AVAILABLE DATA Block Start

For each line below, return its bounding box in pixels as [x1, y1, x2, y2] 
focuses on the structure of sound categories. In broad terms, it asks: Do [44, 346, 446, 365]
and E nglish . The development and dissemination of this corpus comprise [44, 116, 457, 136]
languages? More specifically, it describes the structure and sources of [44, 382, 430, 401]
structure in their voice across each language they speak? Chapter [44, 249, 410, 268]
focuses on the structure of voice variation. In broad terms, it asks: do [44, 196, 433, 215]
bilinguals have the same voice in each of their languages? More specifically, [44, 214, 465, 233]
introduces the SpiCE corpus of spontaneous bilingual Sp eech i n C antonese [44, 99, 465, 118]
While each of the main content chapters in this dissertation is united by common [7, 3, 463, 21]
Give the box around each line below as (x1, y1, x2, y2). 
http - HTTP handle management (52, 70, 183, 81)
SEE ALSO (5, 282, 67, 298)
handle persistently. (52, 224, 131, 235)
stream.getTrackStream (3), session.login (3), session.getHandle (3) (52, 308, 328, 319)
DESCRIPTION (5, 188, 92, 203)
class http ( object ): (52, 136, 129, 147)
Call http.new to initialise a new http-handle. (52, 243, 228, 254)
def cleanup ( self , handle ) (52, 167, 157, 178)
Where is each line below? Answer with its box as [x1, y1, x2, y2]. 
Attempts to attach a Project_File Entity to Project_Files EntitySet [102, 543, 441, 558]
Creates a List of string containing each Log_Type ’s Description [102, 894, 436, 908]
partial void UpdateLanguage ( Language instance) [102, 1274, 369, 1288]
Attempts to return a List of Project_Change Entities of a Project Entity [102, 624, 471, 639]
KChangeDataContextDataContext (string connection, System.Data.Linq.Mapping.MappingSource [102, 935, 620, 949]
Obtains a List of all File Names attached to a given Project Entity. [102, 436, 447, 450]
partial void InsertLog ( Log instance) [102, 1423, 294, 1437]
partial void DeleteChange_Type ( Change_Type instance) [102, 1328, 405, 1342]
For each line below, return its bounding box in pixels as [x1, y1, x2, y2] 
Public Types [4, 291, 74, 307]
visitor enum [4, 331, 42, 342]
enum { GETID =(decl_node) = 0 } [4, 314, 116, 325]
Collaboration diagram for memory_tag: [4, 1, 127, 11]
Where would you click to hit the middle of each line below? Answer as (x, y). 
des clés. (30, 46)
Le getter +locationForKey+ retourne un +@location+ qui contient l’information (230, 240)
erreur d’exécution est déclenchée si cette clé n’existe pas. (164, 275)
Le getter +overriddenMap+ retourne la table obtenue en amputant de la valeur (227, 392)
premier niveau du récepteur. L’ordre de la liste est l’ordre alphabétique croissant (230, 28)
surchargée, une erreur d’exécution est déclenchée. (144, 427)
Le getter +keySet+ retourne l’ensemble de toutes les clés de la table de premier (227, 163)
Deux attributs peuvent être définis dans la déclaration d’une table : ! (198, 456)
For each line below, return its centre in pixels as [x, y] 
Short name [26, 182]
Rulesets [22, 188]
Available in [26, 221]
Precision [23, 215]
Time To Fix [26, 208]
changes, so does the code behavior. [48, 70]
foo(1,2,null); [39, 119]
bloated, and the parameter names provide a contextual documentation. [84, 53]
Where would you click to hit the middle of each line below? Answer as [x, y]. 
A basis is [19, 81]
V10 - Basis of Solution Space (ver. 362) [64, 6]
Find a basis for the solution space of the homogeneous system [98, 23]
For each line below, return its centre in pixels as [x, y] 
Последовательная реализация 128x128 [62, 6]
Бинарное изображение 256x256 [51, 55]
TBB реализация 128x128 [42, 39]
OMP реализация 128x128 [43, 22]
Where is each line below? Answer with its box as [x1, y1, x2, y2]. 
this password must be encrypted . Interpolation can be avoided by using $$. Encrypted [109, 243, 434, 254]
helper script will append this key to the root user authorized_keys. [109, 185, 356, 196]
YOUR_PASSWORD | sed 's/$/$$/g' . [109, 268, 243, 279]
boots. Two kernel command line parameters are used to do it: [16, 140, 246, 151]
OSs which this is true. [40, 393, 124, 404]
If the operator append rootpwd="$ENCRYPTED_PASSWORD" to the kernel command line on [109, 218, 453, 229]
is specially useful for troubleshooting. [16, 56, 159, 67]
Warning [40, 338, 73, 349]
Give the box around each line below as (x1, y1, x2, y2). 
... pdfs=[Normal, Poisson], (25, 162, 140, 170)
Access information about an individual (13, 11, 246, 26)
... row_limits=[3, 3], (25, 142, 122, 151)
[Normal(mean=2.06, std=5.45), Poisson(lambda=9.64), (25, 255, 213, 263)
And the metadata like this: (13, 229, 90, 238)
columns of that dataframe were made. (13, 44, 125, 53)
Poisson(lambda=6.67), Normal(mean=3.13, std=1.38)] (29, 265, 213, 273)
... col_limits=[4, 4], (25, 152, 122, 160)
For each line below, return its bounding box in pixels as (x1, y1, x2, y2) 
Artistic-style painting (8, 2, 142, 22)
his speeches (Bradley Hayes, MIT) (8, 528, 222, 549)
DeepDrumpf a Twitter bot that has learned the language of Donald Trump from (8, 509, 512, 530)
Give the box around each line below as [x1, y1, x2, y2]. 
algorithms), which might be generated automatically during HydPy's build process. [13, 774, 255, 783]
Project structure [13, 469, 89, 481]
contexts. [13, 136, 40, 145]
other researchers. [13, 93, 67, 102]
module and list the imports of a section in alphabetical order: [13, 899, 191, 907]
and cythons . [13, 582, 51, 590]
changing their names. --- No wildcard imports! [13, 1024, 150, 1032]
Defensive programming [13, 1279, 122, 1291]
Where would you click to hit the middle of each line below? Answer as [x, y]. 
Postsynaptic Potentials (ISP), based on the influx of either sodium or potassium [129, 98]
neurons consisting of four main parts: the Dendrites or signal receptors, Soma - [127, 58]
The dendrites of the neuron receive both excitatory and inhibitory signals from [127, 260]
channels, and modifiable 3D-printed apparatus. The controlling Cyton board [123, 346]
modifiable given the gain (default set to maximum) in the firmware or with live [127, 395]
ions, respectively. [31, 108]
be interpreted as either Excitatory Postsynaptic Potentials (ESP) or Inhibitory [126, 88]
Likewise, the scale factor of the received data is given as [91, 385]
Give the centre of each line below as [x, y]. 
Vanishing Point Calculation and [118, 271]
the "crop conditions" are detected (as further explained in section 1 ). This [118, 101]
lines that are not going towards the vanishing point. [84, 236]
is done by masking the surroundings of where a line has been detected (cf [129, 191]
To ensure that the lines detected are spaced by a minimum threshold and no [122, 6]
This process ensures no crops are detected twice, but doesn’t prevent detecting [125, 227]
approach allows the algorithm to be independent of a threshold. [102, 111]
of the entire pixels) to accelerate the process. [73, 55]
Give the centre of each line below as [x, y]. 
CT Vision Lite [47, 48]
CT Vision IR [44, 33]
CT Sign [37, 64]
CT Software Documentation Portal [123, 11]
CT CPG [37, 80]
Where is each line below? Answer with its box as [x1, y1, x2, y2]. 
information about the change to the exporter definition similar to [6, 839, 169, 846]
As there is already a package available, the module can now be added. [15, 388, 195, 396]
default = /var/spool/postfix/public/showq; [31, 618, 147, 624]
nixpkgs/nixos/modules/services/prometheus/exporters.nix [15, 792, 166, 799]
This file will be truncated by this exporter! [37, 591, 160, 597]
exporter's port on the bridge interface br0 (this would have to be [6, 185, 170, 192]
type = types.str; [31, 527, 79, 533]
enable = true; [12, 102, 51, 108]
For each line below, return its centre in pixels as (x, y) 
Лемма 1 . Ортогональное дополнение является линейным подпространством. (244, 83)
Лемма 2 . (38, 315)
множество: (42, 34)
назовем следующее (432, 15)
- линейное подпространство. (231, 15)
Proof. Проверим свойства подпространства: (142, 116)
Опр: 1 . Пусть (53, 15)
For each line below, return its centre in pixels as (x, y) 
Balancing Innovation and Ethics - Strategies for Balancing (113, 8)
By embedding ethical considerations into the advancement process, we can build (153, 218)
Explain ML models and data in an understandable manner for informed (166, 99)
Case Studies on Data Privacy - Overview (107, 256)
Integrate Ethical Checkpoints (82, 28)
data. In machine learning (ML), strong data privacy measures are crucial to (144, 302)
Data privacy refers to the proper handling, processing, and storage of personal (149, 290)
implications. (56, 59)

AVAILABLE DATA Block End

EXERCISE GOAL
Return, in full, every line of these entries that holds "append".

TASK RESPONSE
helper script will append this key to the root user authorized_keys. [109, 185, 356, 196]
If the operator append rootpwd="$ENCRYPTED_PASSWORD" to the kernel command line on [109, 218, 453, 229]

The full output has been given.